A primeira é a coalizão conservadora, formada pelos partidos tradicionais (ANR e PLRA), terceiras forças momentâneas (PPQ e UNACE), a aliança conservadora (entre o capital multinacional, as associações empresariais nacionais e os meios de comunicação empresariais), setores majoritários da Igreja e as Forças Armadas.

Já a segunda coalizão consiste em uma coalizão contrária a esta perspectiva de conservação hegemônica que pode ser analisada enquanto uma coalizão alternativa, formada pela FG, o AP, o PDP, pequenos partidos de esquerda, movimentos sociais setoriais, principalmente os camponeses, os sindicatos e setores minoritários da Igreja (vinculados com a linha da Teologia da Liberação).

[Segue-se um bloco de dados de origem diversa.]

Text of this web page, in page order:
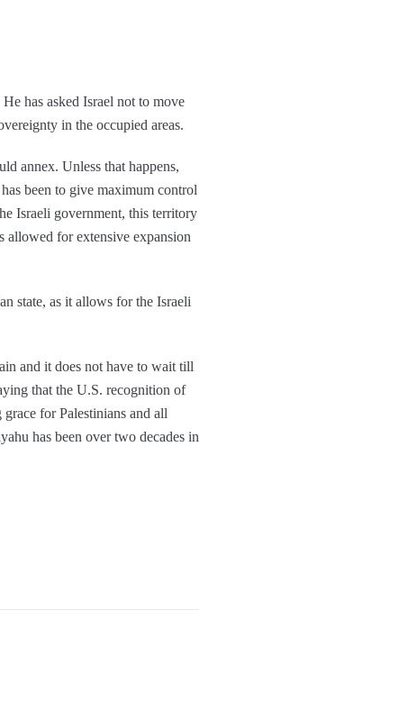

Para chegar a essa definição deve-se considerar a conformação da estrutura econômico- social paraguaia, como se estabelecem as relações sociais de produção, assim como a organização política do Estado e como se desenvolvem as relações de forças no interior do bloco histórico. Tal apreciação parte do princípio da teoria marxista – aqui concebida a partir

da interpretação gramsciana – de que todo Estado é uma representação das relações de classe (das lutas de classe) que podem ser observadas na estrutura. A estrutura econômico-social seria a base das relações sociais, enquanto as superestruturas referem-se à dinâmica das relações sociais (LIGUORI apud LIGUORI e VOZA, 2017: 261-264).

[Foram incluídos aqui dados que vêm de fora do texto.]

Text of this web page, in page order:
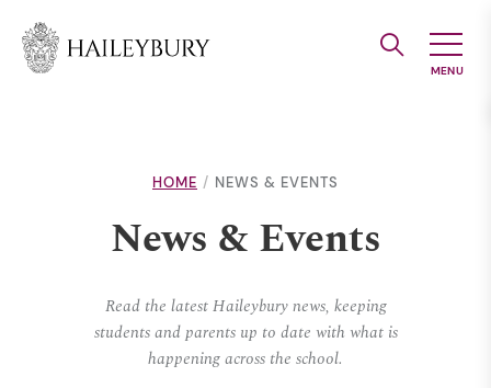
Main
HOME NEWS & EVENTS
News & Events
Read the latest Haileybury news, keeping
students and parents up to date with what is
happening across the school.

Seguindo os apontamentos da teoria da dependência (em suas duas vertentes, pois ambas partem desses argumentos) é possível observar que a dependência dos países latino-americanos no sistema mundial capitalista é uma forma de apresentação do fenômeno da dependência, que ocorre também internamente, as relações de dependência, exclusão, desigualdade e hierarquização são produzidas e reproduzidas tanto doméstica quanto internacionalmente (como apontado pelo colonialismo interno, especialmente por STAVENHAGEN, 1974). Isto posto, na concepção aqui utilizada a compreensão da estrutura econômico-social é imprescindível para entender o surgimento das demandas que se apresentarão nas demais esferas (da cultura política, do modelo de dominação e da resposta institucional). Com isso, chega-se ao modelo analítico estabelecido no capítulo anterior relacionando as três esferas, com as demandas presentes na população pressionando a estrutura do modelo de dominação, para manter-se estavelmente com a aceitação dos dominados e cujas respostas vão influenciar na percepção da população sobre a estrutura administrativa do modelo de dominação.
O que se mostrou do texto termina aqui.